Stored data
|---|
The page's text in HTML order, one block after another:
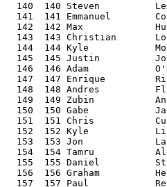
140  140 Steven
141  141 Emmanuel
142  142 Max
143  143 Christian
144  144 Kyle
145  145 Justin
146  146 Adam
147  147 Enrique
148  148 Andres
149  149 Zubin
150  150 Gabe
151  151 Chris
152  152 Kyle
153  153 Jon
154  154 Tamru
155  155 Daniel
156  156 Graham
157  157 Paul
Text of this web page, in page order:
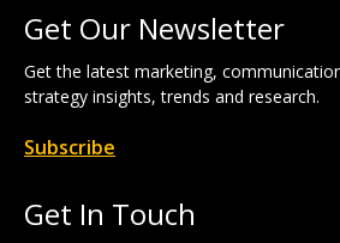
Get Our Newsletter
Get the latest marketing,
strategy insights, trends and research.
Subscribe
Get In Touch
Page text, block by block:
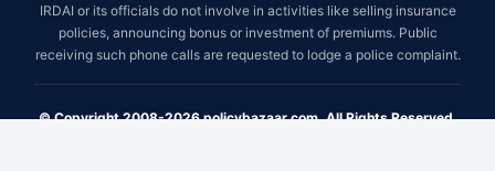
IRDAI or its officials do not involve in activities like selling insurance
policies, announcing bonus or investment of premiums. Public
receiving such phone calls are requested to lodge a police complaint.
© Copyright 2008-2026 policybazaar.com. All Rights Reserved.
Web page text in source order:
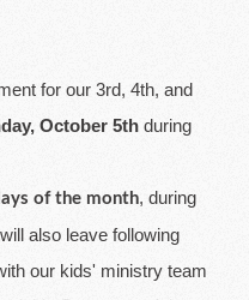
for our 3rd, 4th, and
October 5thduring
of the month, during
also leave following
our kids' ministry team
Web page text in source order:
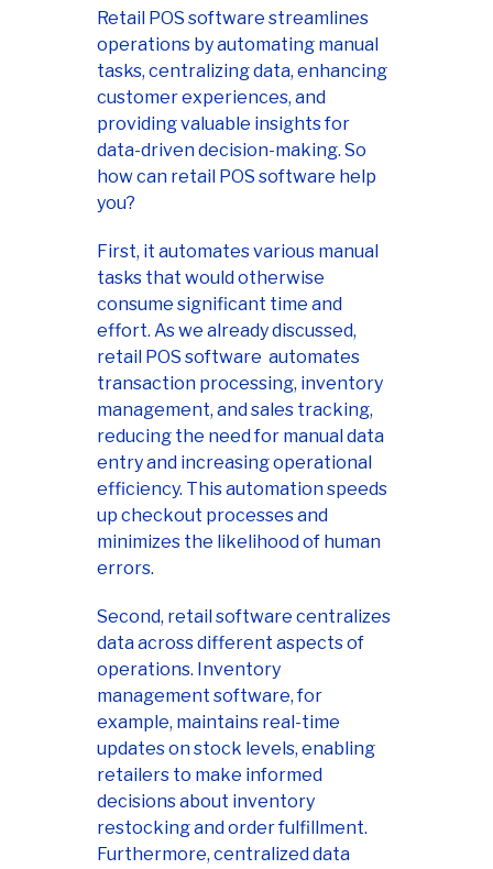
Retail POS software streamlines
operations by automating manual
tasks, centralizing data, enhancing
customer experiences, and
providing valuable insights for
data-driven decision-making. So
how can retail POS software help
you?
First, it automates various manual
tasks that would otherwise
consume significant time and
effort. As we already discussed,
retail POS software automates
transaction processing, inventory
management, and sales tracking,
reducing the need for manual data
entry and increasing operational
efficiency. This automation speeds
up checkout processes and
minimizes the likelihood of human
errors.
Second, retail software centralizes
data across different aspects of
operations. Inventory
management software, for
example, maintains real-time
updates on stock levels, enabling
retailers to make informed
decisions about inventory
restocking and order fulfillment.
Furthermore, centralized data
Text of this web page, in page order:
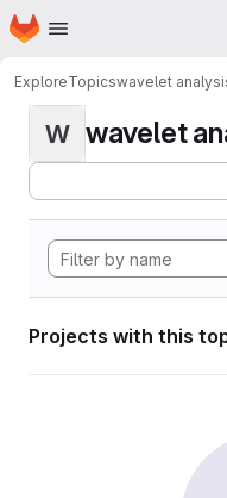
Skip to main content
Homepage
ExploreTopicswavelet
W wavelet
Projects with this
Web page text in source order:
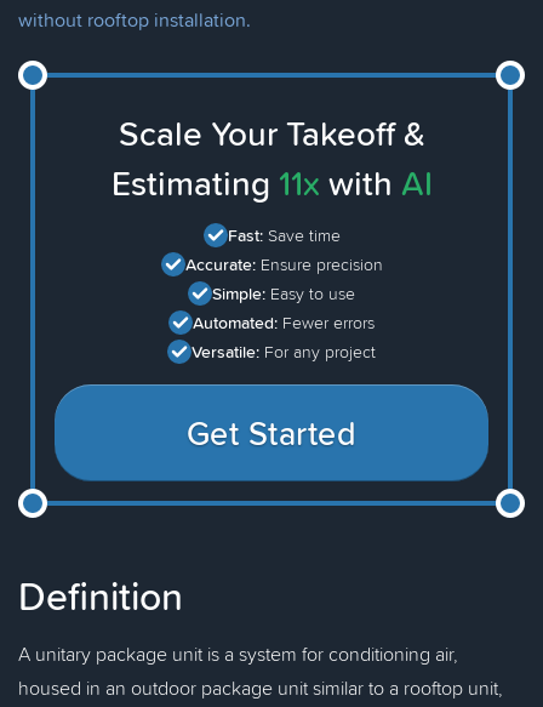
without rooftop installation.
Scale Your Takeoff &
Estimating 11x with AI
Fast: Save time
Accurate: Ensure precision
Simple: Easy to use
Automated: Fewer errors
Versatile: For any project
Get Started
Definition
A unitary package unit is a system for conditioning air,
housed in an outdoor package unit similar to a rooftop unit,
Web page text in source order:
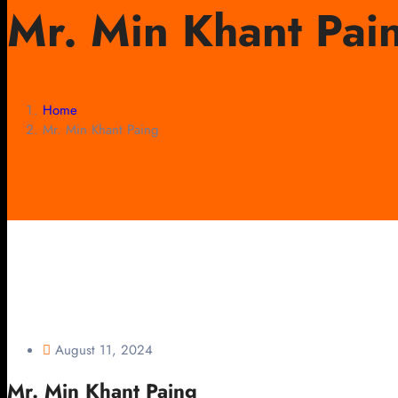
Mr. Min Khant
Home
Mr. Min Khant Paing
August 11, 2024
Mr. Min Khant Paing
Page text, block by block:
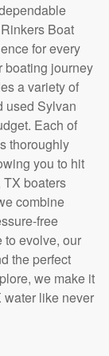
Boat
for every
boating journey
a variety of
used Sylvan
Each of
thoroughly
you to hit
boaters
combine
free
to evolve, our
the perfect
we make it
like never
|---|
### What you should do
Copy each entry exactly as written. Images should not appear in the copy.

### Expected answer
The page's text in HTML order, one block after another:
140  140 Steven
141  141 Emmanuel
142  142 Max
143  143 Christian
144  144 Kyle
145  145 Justin
146  146 Adam
147  147 Enrique
148  148 Andres
149  149 Zubin
150  150 Gabe
151  151 Chris
152  152 Kyle
153  153 Jon
154  154 Tamru
155  155 Daniel
156  156 Graham
157  157 Paul
Text of this web page, in page order:
Get Our Newsletter
Get the latest marketing,
strategy insights, trends and research.
Subscribe
Get In Touch
Page text, block by block:
IRDAI or its officials do not involve in activities like selling insurance
policies, announcing bonus or investment of premiums. Public
receiving such phone calls are requested to lodge a police complaint.
© Copyright 2008-2026 policybazaar.com. All Rights Reserved.
Web page text in source order:
for our 3rd, 4th, and
October 5thduring
of the month, during
also leave following
our kids' ministry team
Web page text in source order:
Retail POS software streamlines
operations by automating manual
tasks, centralizing data, enhancing
customer experiences, and
providing valuable insights for
data-driven decision-making. So
how can retail POS software help
you?
First, it automates various manual
tasks that would otherwise
consume significant time and
effort. As we already discussed,
retail POS software automates
transaction processing, inventory
management, and sales tracking,
reducing the need for manual data
entry and increasing operational
efficiency. This automation speeds
up checkout processes and
minimizes the likelihood of human
errors.
Second, retail software centralizes
data across different aspects of
operations. Inventory
management software, for
example, maintains real-time
updates on stock levels, enabling
retailers to make informed
decisions about inventory
restocking and order fulfillment.
Furthermore, centralized data
Text of this web page, in page order:
Skip to main content
Homepage
ExploreTopicswavelet
W wavelet
Projects with this
Web page text in source order:
without rooftop installation.
Scale Your Takeoff &
Estimating 11x with AI
Fast: Save time
Accurate: Ensure precision
Simple: Easy to use
Automated: Fewer errors
Versatile: For any project
Get Started
Definition
A unitary package unit is a system for conditioning air,
housed in an outdoor package unit similar to a rooftop unit,
Web page text in source order:
Mr. Min Khant
Home
Mr. Min Khant Paing
August 11, 2024
Mr. Min Khant Paing
Page text, block by block:
Boat
for every
boating journey
a variety of
used Sylvan
Each of
thoroughly
you to hit
boaters
combine
free
to evolve, our
the perfect
we make it
like never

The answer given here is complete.